Saved entries:

++++

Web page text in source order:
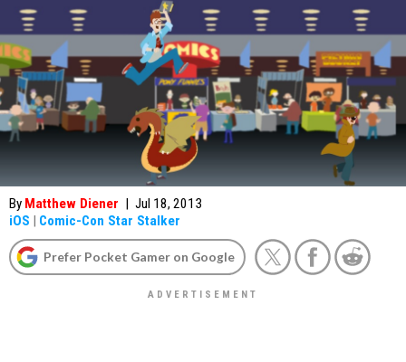
By Matthew Diener | Jul 18, 2013
iOS | Comic-Con Star Stalker
Prefer Pocket Gamer on Google
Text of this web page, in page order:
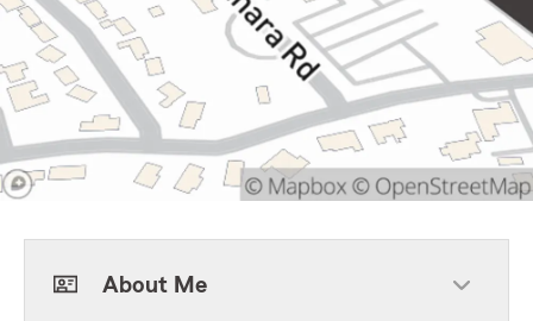
About Me
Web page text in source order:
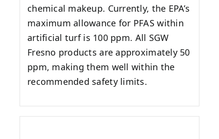
chemical makeup. Currently, the EPA’s
maximum allowance for PFAS within
artificial turf is 100 ppm. All SGW
Fresno products are approximately 50
ppm, making them well within the
recommended safety limits.
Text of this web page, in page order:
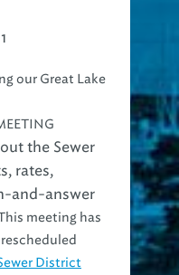
our Great Lake
the Sewer
rates,
and-answer
meeting has
District
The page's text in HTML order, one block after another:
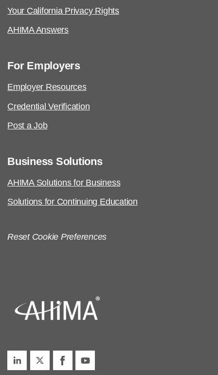
Your California Privacy Rights
AHIMA Answers
For Employers
Employer Resources
Credential Verification
Post a Job
Business Solutions
AHIMA Solutions for Business
Solutions for Continuing Education
Reset Cookie Preferences
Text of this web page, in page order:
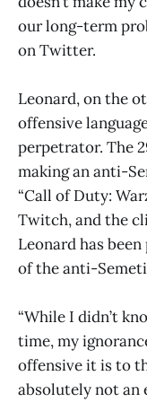
our long-term
on Twitter.
Leonard, on the
offensive
perpetrator. The
making an anti-
“Call of Duty:
Twitch, and the
Leonard has
of the anti-
“While I didn’t
time, my
offensive it is to
absolutely not an
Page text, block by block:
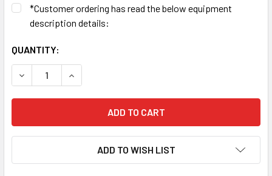
*Customer ordering has read the below equipment
description details:
CURRENT
STOCK:
QUANTITY:
DECREASE QUANTITY OF BIO COMPRESSION
INCREASE QUANTITY OF BIO COMPRESSION
ADD TO WISH LIST
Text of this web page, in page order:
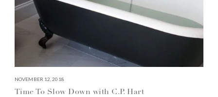
NOVEMBER 12, 2018
Time To Slow Down with C.P. Hart
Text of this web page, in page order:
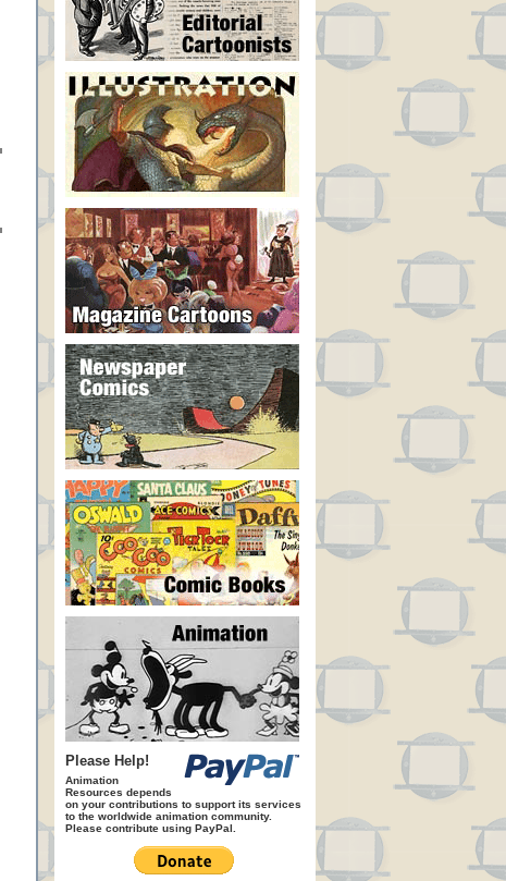
Please Help!
Animation
Resources depends
on your contributions to support its services
to the worldwide animation community.
Please contribute using PayPal.
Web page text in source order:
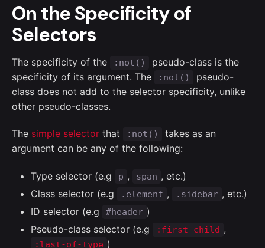
On the Specificity of
Selectors
The specificity of the :not()
pseudo-class is the
specificity of its argument. The
:not()
pseudo-
class does not add to the selector specificity, unlike
other pseudo-classes.
The simple selector that :not()
takes as an
argument can be any of the following:
Type selector (e.g p , span , etc.)
Class selector (e.g
.element , .sidebar , etc.)
ID selector (e.g
#header )
Pseudo-class selector (e.g
:first-child ,
:last-of-type )
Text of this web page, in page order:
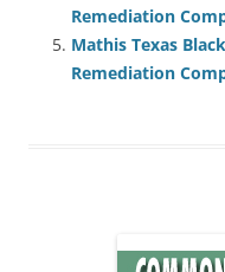
Remediation
Mathis Texas
Remediation
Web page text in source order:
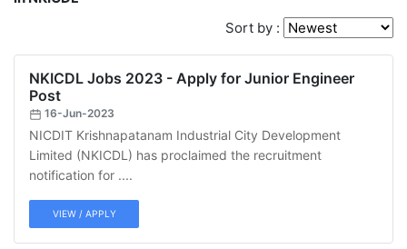
Sort by :
NKICDL Jobs 2023 - Apply for Junior Engineer
Post
16-Jun-2023
NICDIT Krishnapatanam Industrial City Development
Limited (NKICDL) has proclaimed the recruitment
notification for ....
VIEW / APPLY
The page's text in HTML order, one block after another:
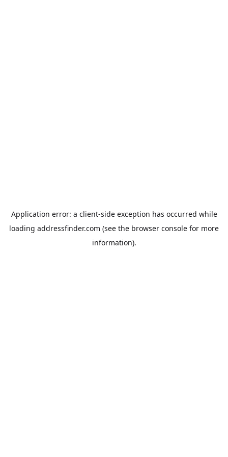
Application error: a client-side exception has occurred while
loading addressfinder.com (see the browser console for more
information).

++++

◆ Your task ◆
Only the pictures are to be omitted; the records above must otherwise be reproduced exactly.

◆ Answer below ◆
Web page text in source order:
By Matthew Diener | Jul 18, 2013
iOS | Comic-Con Star Stalker
Prefer Pocket Gamer on Google
Text of this web page, in page order:
About Me
Web page text in source order:
chemical makeup. Currently, the EPA’s
maximum allowance for PFAS within
artificial turf is 100 ppm. All SGW
Fresno products are approximately 50
ppm, making them well within the
recommended safety limits.
Text of this web page, in page order:
our Great Lake
the Sewer
rates,
and-answer
meeting has
District
The page's text in HTML order, one block after another:
Your California Privacy Rights
AHIMA Answers
For Employers
Employer Resources
Credential Verification
Post a Job
Business Solutions
AHIMA Solutions for Business
Solutions for Continuing Education
Reset Cookie Preferences
Text of this web page, in page order:
our long-term
on Twitter.
Leonard, on the
offensive
perpetrator. The
making an anti-
“Call of Duty:
Twitch, and the
Leonard has
of the anti-
“While I didn’t
time, my
offensive it is to
absolutely not an
Page text, block by block:
*Customer ordering has read the below equipment
description details:
CURRENT
STOCK:
QUANTITY:
DECREASE QUANTITY OF BIO COMPRESSION
INCREASE QUANTITY OF BIO COMPRESSION
ADD TO WISH LIST
Text of this web page, in page order:
NOVEMBER 12, 2018
Time To Slow Down with C.P. Hart
Text of this web page, in page order:
Please Help!
Animation
Resources depends
on your contributions to support its services
to the worldwide animation community.
Please contribute using PayPal.
Web page text in source order:
On the Specificity of
Selectors
The specificity of the :not()
pseudo-class is the
specificity of its argument. The
:not()
pseudo-
class does not add to the selector specificity, unlike
other pseudo-classes.
The simple selector that :not()
takes as an
argument can be any of the following:
Type selector (e.g p , span , etc.)
Class selector (e.g
.element , .sidebar , etc.)
ID selector (e.g
#header )
Pseudo-class selector (e.g
:first-child ,
:last-of-type )
Text of this web page, in page order:
Remediation
Mathis Texas
Remediation
Web page text in source order:
Sort by :
NKICDL Jobs 2023 - Apply for Junior Engineer
Post
16-Jun-2023
NICDIT Krishnapatanam Industrial City Development
Limited (NKICDL) has proclaimed the recruitment
notification for ....
VIEW / APPLY
The page's text in HTML order, one block after another:
Application error: a client-side exception has occurred while
loading addressfinder.com (see the browser console for more
information).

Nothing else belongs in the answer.